* _PROBLEM STATEMENT_: Take from the material every line containing the string "Размер" and copy it.
_ _ _ _ _
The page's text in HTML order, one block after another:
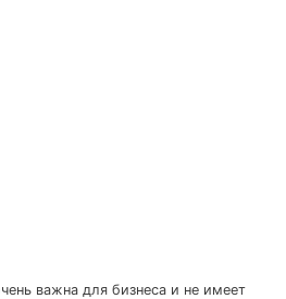
важна для бизнеса и не имеет
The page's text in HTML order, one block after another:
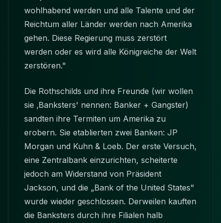
wohlhabend werden und alle Talente und der
Reichtum aller Länder werden nach Amerika
gehen. Diese Regierung muss zerstört
werden oder es wird alle Königreiche der Welt
zerstören."
Die Rothschilds und ihre Freunde (wir wollen
sie ‚Banksters' nennen: Banker + Gangster)
sandten ihre Termiten um Amerika zu
erobern. Sie etablierten zwei Banken: JP
Morgan und Kuhn & Loeb. Der erste Versuch,
eine Zentralbank einzurichten, scheiterte
jedoch am Widerstand von Präsident
Jackson, und die „Bank of the United States"
wurde wieder geschlossen. Derweilen kauften
die Banksters durch ihre Filialen halb
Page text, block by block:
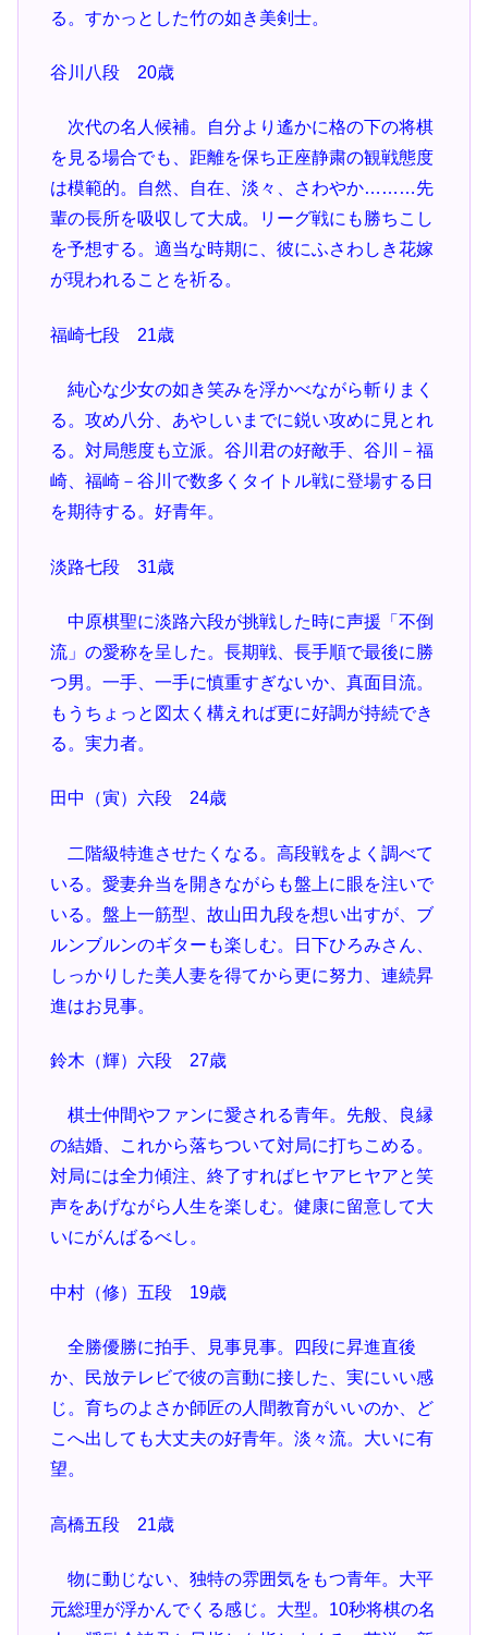
る。すかっとした竹の如き美剣士。
谷川八段 20歳
次代の名人候補。自分より遙かに格の下の将棋
を見る場合でも、距離を保ち正座静粛の観戦態度
は模範的。自然、自在、淡々、さわやか………先
輩の長所を吸収して大成。リーグ戦にも勝ちこし
を予想する。適当な時期に、彼にふさわしき花嫁
が現われることを祈る。
福崎七段 21歳
純心な少女の如き笑みを浮かべながら斬りまく
る。攻め八分、あやしいまでに鋭い攻めに見とれ
る。対局態度も立派。谷川君の好敵手、谷川－福
崎、福崎－谷川で数多くタイトル戦に登場する日
を期待する。好青年。
淡路七段 31歳
中原棋聖に淡路六段が挑戦した時に声援「不倒
流」の愛称を呈した。長期戦、長手順で最後に勝
つ男。一手、一手に慎重すぎないか、真面目流。
もうちょっと図太く構えれば更に好調が持続でき
る。実力者。
田中（寅）六段 24歳
二階級特進させたくなる。高段戦をよく調べて
いる。愛妻弁当を開きながらも盤上に眼を注いで
いる。盤上一筋型、故山田九段を想い出すが、ブ
ルンブルンのギターも楽しむ。日下ひろみさん、
しっかりした美人妻を得てから更に努力、連続昇
進はお見事。
鈴木（輝）六段 27歳
棋士仲間やファンに愛される青年。先般、良縁
の結婚、これから落ちついて対局に打ちこめる。
対局には全力傾注、終了すればヒヤアヒヤアと笑
声をあげながら人生を楽しむ。健康に留意して大
いにがんばるべし。
中村（修）五段 19歳
全勝優勝に拍手、見事見事。四段に昇進直後
か、民放テレビで彼の言動に接した、実にいい感
じ。育ちのよさか師匠の人間教育がいいのか、ど
こへ出しても大丈夫の好青年。淡々流。大いに有
望。
高橋五段 21歳
物に動じない、独特の雰囲気をもつ青年。大平
元総理が浮かんでくる感じ。大型。10秒将棋の名
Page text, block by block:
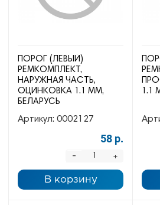
ПОРОГ (ЛЕВЫЙ)
РЕМКОМПЛЕКТ,
НАРУЖНАЯ ЧАСТЬ,
ОЦИНКОВКА 1.1 ММ,
БЕЛАРУСЬ
Артикул: 0002127
58 р.
+
-
В корзину
1.1
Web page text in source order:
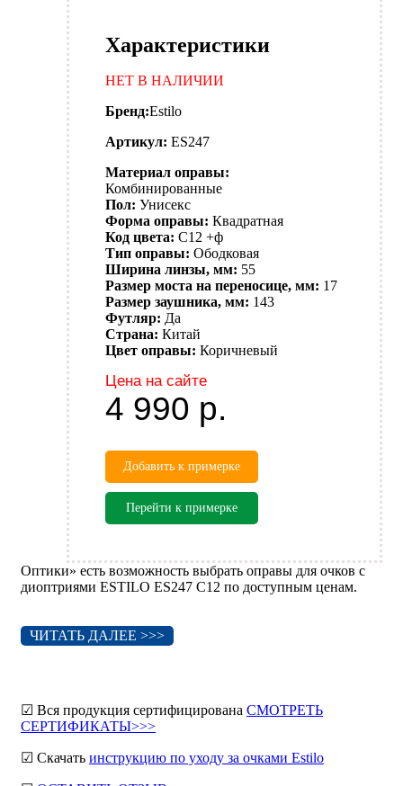
Характеристики
НЕТ В НАЛИЧИИ
Бренд:Estilo
Артикул: ES247
Материал оправы:
Комбинированные
Пол: Унисекс
Форма оправы: Квадратная
Код цвета: C12 +ф
Тип оправы: Ободковая
Ширина линзы, мм: 55
Размер моста на переносице, мм: 17
Размер заушника, мм: 143
Футляр: Да
Страна: Китай
Цвет оправы: Коричневый
Цена на сайте
4 990 р.
Добавить к примерке
Перейти к примерке
Оптики» есть возможность выбрать оправы для очков с
диоптриями ESTILO ES247 C12 по доступным ценам.
ЧИТАТЬ ДАЛЕЕ >>>
☑ Вся продукция сертифицирована СМОТРЕТЬ
СЕРТИФИКАТЫ>>>
☑ Скачать инструкцию по уходу за очками Estilo
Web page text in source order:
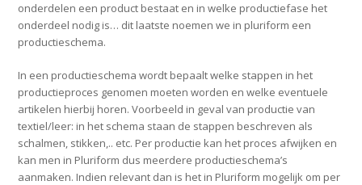
onderdelen een product bestaat en in welke productiefase het
onderdeel nodig is… dit laatste noemen we in pluriform een
productieschema.
In een productieschema wordt bepaalt welke stappen in het
productieproces genomen moeten worden en welke eventuele
artikelen hierbij horen. Voorbeeld in geval van productie van
textiel/leer: in het schema staan de stappen beschreven als
schalmen, stikken,.. etc. Per productie kan het proces afwijken en
kan men in Pluriform dus meerdere productieschema’s
aanmaken. Indien relevant dan is het in Pluriform mogelijk om per
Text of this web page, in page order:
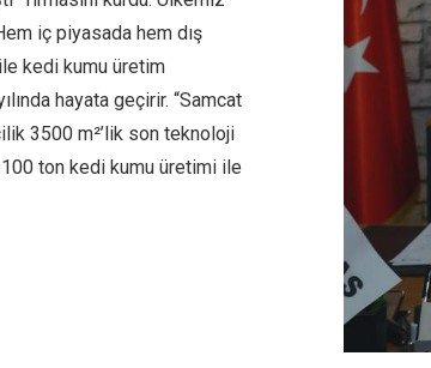
iç piyasada hem dış
kedi kumu üretim
hayata geçirir. “Samcat
3500 m²’lik son teknoloji
ton kedi kumu üretimi ile
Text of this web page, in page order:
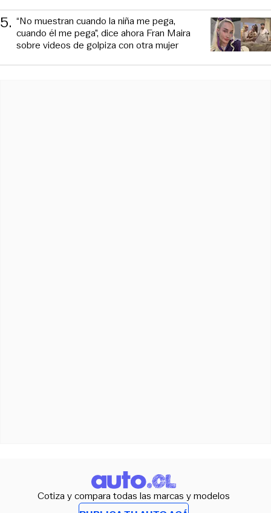
5. “No muestran cuando la niña me pega,
cuando él me pega”, dice ahora Fran Maira
sobre videos de golpiza con otra mujer
Cotiza y compara todas las marcas y modelos
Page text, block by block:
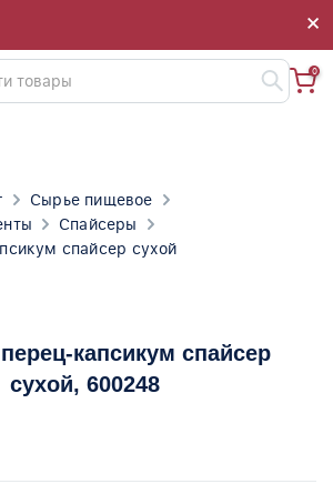
×
×
0
Сырье пищевое
Спайсеры
спайсер сухой
капсикум спайсер
сухой, 600248
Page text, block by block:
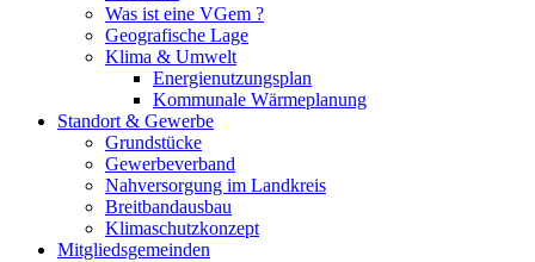
Was ist eine VGem ?
Geografische Lage
Klima & Umwelt
Energienutzungsplan
Kommunale Wärmeplanung
Standort & Gewerbe
Grundstücke
Gewerbeverband
Nahversorgung im Landkreis
Breitbandausbau
Klimaschutzkonzept
Mitgliedsgemeinden
_ _ _ _ _
* _FINISHED EXERCISE_:
Размер моста на переносице, мм: 17
Размер заушника, мм: 143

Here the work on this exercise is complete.